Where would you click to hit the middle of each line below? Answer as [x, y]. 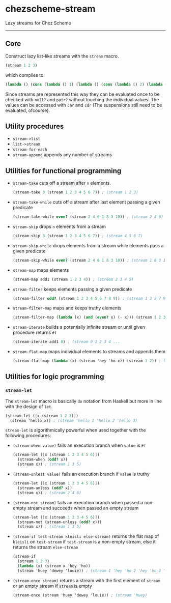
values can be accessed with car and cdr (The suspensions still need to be [84, 105]
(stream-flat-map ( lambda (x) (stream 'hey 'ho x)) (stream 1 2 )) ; [87, 361]
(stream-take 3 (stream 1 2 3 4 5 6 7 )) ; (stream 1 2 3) [75, 192]
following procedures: [28, 436]
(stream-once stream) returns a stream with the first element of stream [86, 580]
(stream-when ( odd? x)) [42, 460]
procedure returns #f [35, 333]
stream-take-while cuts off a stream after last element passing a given [86, 202]
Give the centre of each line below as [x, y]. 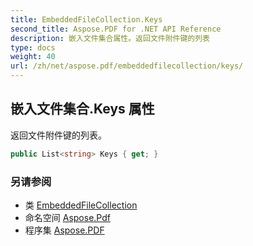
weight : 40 [33, 57]
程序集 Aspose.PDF [64, 230]
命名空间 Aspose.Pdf [67, 217]
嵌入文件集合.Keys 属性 [82, 109]
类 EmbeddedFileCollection [81, 205]
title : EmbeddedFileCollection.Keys [86, 19]
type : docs [33, 47]
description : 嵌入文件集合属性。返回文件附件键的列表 [110, 38]
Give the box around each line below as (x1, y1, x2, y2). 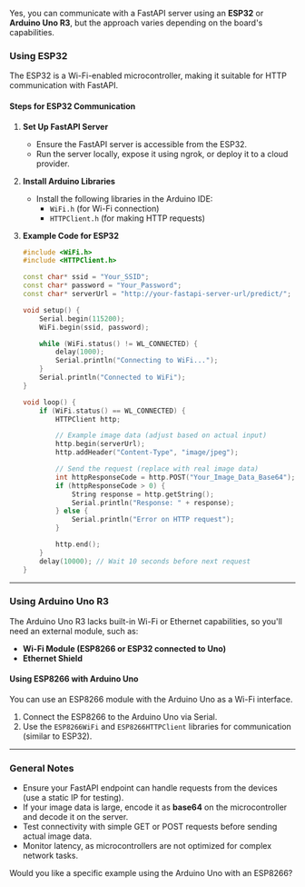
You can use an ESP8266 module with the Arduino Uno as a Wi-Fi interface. (9, 694, 293, 704)
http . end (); (55, 540, 101, 549)
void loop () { (22, 397, 76, 407)
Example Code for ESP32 (22, 230, 120, 241)
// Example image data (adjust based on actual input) (55, 431, 268, 440)
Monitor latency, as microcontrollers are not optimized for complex (22, 841, 272, 852)
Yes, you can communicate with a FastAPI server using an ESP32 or (9, 8, 264, 18)
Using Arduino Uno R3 (9, 595, 109, 608)
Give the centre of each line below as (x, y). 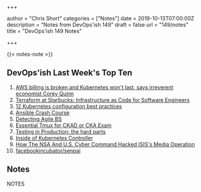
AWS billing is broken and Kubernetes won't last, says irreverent (94, 87)
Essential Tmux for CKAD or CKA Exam (63, 125)
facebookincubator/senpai (48, 150)
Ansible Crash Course (42, 112)
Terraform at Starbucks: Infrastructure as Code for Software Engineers (103, 100)
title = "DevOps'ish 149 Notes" (45, 31)
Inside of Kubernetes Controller (54, 138)
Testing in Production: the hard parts (61, 131)
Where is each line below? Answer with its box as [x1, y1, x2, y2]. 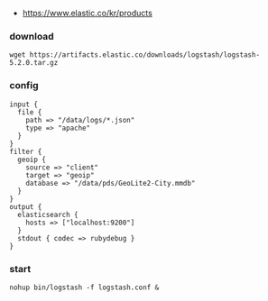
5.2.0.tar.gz [9, 59, 59, 68]
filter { [9, 147, 42, 156]
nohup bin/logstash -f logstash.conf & [9, 283, 160, 292]
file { [17, 107, 42, 116]
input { [9, 99, 39, 109]
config [9, 79, 39, 92]
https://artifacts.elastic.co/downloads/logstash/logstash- [29, 50, 260, 59]
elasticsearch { [17, 210, 79, 219]
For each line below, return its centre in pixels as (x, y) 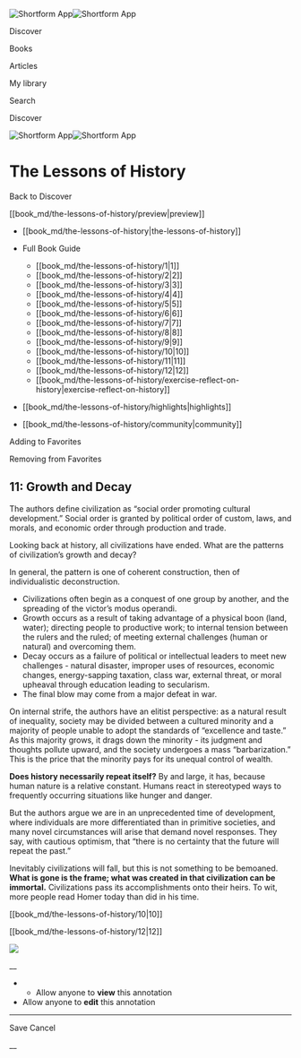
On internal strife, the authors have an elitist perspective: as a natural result (148, 711)
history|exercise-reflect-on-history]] (103, 389)
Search (22, 100)
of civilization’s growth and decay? (73, 555)
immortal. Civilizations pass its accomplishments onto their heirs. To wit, (143, 887)
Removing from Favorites (56, 459)
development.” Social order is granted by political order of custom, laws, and (150, 518)
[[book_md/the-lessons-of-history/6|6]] (109, 313)
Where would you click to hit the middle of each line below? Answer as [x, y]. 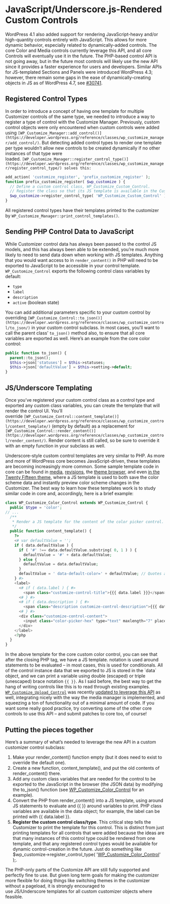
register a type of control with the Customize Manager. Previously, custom [83, 122]
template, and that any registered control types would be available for [85, 843]
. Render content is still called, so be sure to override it [103, 440]
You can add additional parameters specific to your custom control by [78, 312]
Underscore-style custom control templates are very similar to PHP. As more [85, 456]
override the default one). [39, 762]
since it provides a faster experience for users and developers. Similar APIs [83, 67]
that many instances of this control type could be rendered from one [84, 838]
****************************************
Number of lines above containing the word "Kubernetes": state it and add nothing else.

2